- BRIEF
Take from the entries below the stretch from the line with "Requires separate classes" through the line with "apt-get upgrade &&", and return it exactly, leaving the pictures out.
■ ■ ■ ■ ■ ■ ■
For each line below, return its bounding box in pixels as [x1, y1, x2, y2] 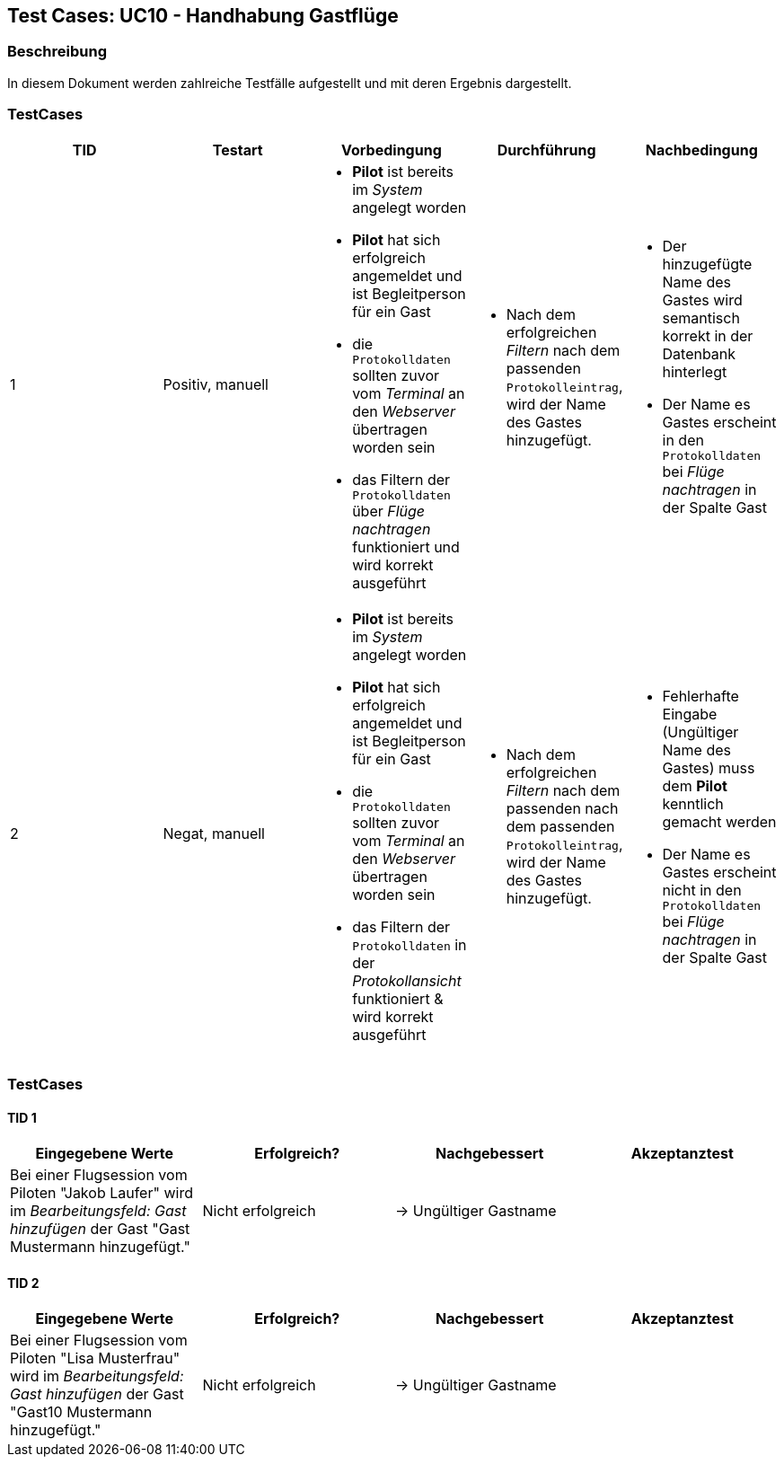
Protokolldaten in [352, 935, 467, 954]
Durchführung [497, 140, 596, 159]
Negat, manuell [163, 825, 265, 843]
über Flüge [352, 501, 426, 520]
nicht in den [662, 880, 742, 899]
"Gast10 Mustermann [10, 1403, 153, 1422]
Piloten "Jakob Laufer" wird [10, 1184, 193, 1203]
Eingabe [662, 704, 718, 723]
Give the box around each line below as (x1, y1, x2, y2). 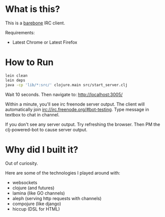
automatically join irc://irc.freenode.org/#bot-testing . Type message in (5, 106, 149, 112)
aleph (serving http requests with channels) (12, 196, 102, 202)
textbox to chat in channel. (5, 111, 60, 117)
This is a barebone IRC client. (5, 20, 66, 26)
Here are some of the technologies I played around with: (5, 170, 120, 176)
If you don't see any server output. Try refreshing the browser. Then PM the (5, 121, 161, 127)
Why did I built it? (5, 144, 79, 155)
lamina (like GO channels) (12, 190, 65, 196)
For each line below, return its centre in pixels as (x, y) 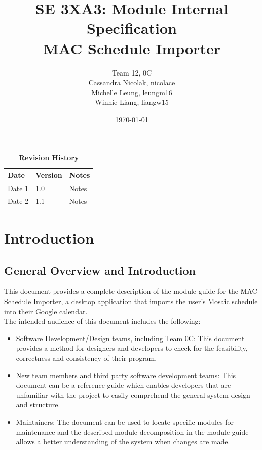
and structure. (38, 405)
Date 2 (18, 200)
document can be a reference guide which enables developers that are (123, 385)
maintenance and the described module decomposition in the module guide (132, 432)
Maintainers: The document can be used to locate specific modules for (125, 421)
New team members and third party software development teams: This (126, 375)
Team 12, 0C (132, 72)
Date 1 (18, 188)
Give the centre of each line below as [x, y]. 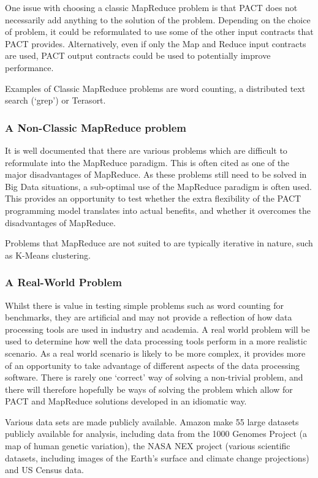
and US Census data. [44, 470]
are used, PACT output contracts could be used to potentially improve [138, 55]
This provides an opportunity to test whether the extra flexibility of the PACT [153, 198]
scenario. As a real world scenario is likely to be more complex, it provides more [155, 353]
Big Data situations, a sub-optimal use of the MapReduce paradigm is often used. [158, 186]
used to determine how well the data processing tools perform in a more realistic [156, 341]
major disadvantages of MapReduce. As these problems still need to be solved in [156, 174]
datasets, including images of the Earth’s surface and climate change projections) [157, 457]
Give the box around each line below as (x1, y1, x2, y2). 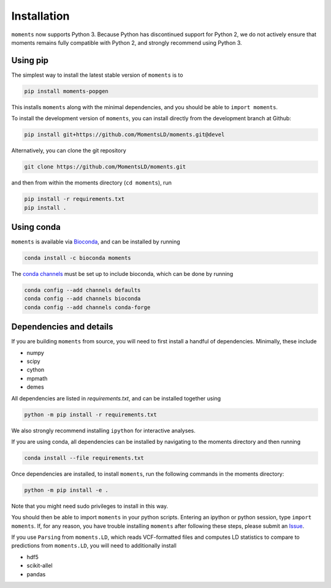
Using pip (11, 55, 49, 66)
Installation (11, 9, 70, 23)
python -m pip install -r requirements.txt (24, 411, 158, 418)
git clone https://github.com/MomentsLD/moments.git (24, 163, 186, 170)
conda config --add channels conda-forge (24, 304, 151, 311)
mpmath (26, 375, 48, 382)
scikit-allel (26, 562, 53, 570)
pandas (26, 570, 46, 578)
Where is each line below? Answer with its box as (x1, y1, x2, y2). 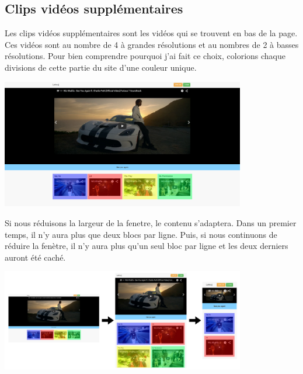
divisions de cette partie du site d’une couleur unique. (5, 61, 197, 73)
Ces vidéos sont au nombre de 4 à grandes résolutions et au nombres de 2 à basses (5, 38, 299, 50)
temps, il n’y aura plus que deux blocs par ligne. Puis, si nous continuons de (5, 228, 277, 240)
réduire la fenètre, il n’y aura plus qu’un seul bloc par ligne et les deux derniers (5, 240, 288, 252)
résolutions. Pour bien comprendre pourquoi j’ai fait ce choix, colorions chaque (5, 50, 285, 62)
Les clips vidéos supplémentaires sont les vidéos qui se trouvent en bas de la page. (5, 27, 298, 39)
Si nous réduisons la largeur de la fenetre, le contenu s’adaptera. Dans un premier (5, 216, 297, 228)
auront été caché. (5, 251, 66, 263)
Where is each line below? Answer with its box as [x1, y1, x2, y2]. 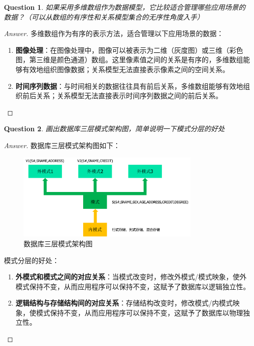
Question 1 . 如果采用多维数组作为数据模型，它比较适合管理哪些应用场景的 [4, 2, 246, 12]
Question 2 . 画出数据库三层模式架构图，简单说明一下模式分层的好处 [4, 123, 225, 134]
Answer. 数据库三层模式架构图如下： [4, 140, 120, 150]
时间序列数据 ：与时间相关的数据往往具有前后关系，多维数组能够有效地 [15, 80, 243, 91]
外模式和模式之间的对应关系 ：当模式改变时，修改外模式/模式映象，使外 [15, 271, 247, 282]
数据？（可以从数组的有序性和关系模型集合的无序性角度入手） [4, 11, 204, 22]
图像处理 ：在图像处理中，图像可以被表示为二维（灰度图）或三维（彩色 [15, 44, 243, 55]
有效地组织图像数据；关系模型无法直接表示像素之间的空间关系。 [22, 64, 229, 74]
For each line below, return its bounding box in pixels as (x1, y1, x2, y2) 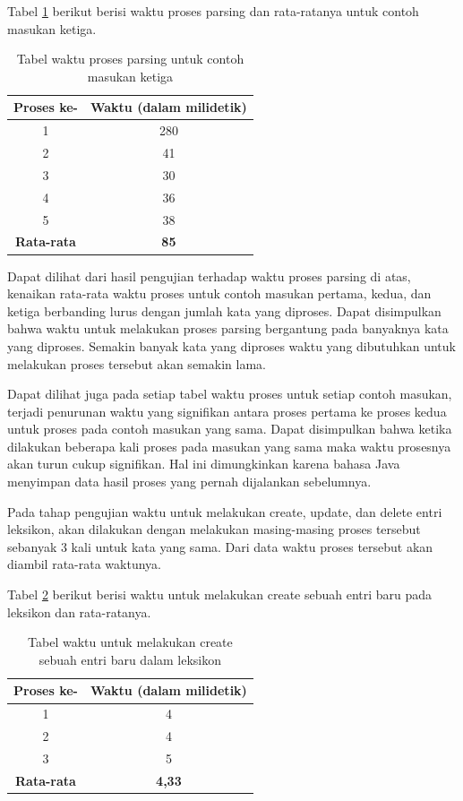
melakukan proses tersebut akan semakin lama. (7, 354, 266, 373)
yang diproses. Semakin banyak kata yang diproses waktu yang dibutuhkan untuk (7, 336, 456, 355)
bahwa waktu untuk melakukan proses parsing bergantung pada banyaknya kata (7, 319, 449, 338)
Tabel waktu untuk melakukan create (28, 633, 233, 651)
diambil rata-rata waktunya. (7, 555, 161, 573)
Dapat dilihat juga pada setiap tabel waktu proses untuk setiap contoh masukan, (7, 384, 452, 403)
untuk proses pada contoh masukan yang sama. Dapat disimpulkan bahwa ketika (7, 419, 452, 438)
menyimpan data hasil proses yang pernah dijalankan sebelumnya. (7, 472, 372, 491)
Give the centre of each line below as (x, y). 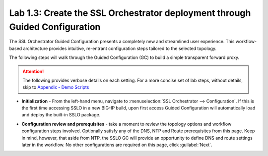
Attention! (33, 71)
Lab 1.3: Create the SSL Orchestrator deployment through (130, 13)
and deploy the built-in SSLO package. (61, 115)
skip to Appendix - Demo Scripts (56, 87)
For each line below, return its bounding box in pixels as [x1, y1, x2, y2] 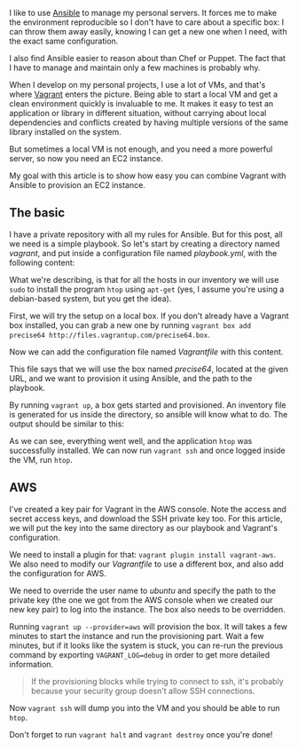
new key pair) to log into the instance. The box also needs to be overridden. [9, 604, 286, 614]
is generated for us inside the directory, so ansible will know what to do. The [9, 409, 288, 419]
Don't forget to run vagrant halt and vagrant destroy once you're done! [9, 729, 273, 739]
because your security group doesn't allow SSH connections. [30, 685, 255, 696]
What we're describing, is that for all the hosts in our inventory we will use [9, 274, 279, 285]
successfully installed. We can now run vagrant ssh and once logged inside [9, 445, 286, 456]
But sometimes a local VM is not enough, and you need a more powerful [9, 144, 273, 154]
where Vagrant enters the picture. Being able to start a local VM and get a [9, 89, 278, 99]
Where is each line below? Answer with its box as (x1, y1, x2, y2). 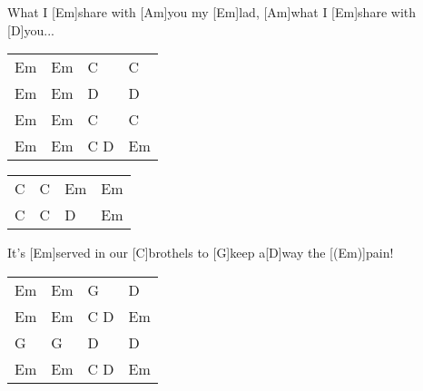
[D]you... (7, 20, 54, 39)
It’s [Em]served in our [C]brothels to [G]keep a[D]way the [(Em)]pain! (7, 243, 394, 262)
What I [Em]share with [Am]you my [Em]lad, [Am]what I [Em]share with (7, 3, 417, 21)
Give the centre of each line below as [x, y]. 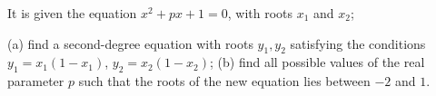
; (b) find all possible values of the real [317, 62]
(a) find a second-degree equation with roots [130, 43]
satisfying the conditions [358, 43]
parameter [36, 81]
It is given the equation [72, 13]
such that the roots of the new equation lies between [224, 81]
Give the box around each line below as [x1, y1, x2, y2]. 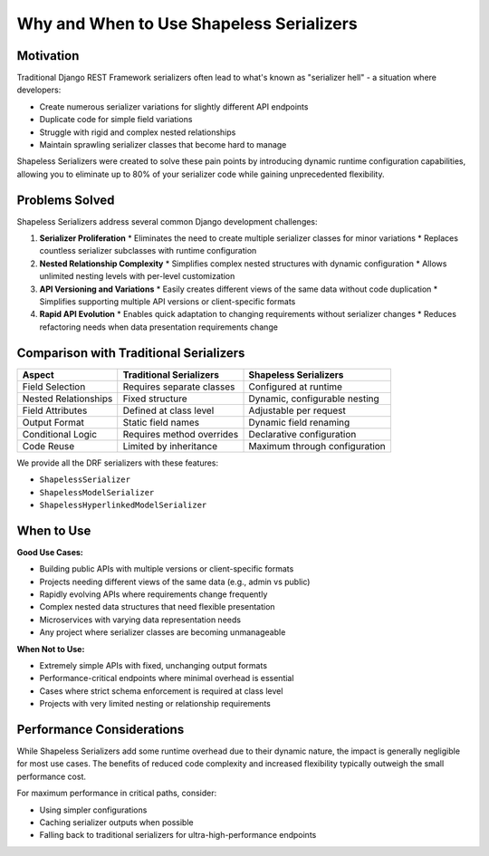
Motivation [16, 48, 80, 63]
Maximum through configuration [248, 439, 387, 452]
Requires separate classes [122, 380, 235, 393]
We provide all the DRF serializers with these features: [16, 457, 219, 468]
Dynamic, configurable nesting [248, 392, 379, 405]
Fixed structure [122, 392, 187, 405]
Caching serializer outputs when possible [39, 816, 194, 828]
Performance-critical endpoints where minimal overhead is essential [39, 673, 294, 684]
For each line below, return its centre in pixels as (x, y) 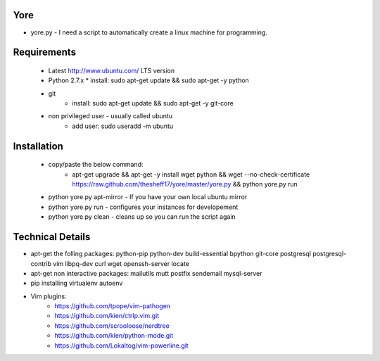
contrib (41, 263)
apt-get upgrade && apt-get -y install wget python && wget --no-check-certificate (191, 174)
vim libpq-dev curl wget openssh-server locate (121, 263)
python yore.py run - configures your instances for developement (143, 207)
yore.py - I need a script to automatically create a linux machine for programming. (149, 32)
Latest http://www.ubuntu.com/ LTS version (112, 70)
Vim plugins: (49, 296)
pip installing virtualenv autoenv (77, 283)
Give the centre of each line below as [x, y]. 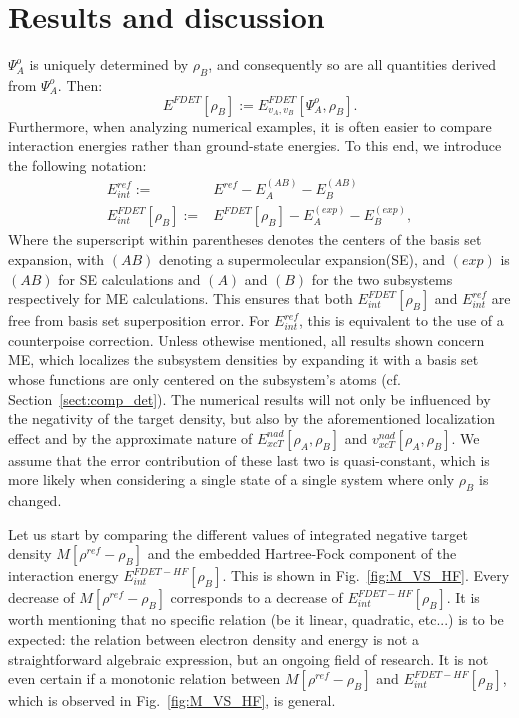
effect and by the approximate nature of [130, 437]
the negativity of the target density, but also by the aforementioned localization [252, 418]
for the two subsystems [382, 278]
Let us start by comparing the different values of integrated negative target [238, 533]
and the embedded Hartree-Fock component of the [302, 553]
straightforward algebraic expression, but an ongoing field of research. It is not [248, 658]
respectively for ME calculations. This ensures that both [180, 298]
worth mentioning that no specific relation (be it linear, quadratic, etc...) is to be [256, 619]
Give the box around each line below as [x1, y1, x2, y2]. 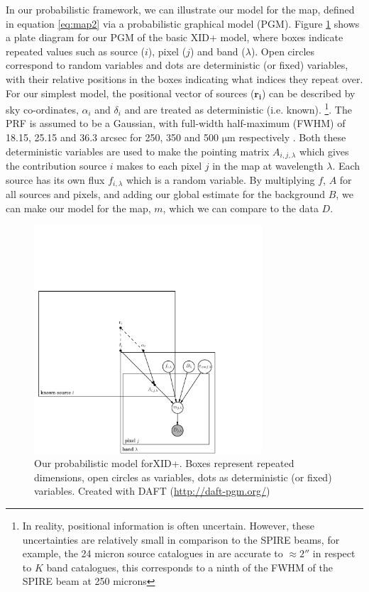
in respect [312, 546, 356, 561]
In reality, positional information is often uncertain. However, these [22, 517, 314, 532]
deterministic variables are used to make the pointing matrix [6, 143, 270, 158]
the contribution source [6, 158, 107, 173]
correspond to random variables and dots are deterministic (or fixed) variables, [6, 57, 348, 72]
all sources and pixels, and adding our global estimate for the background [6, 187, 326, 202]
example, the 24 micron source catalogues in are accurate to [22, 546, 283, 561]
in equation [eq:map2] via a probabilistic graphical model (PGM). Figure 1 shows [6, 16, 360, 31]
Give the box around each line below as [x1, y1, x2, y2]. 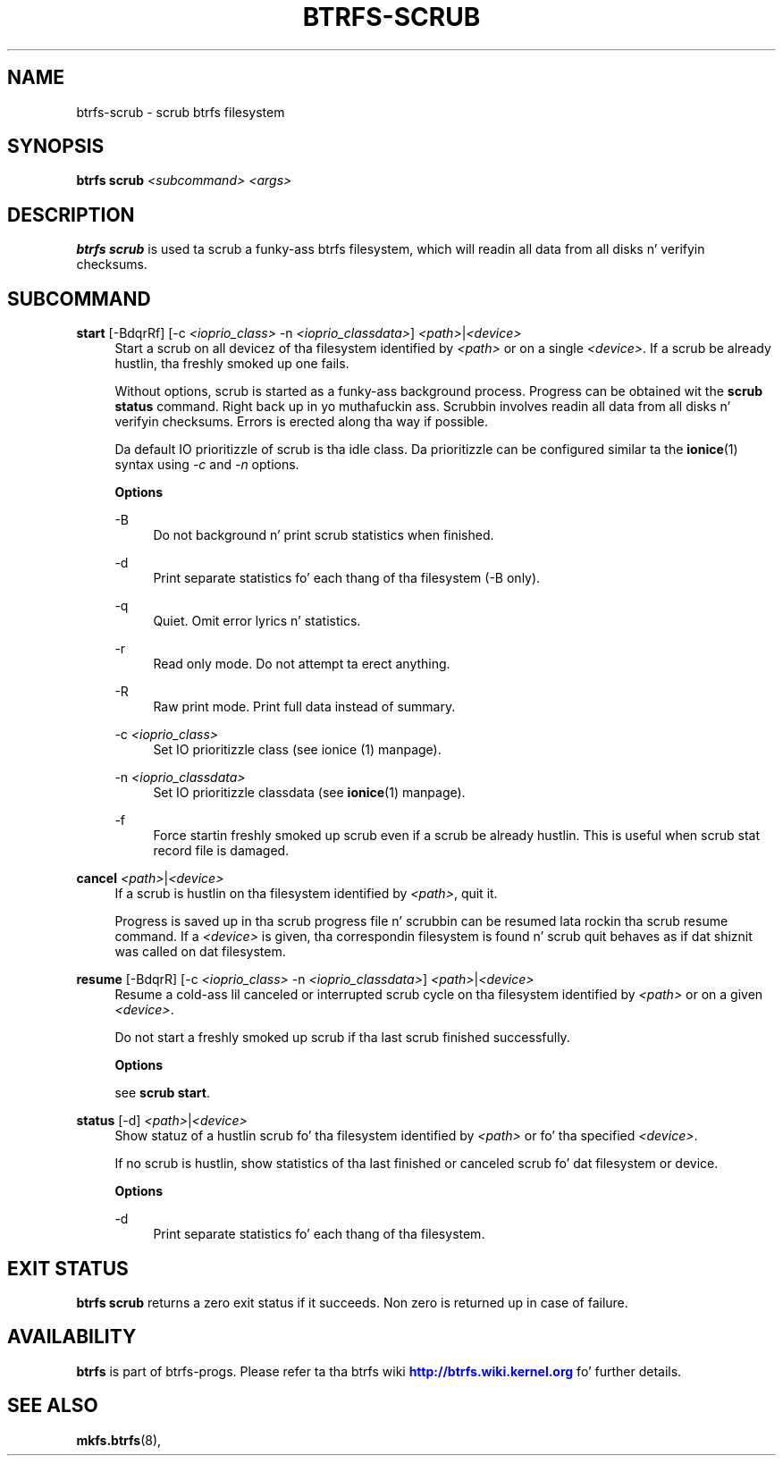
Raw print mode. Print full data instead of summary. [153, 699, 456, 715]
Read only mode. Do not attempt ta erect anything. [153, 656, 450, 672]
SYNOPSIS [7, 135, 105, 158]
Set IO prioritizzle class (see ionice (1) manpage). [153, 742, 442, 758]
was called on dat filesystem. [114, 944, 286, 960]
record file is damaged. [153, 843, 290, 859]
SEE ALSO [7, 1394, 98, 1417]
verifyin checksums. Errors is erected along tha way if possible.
■ ■ ■ ■ ■ ■ ■
- EXERCISE RESULT
Requires separate classes [122, 380, 235, 393]
We provide all the DRF serializers with these features: [16, 457, 219, 468]
Dynamic, configurable nesting [248, 392, 379, 405]
Fixed structure [122, 392, 187, 405]
Caching serializer outputs when possible [39, 816, 194, 828]
Performance-critical endpoints where minimal overhead is essential [39, 673, 294, 684]
For each line below, return its centre in pixels as (x, y) 
contrib (41, 263)
apt-get upgrade && apt-get -y install wget python && wget --no-check-certificate (191, 174)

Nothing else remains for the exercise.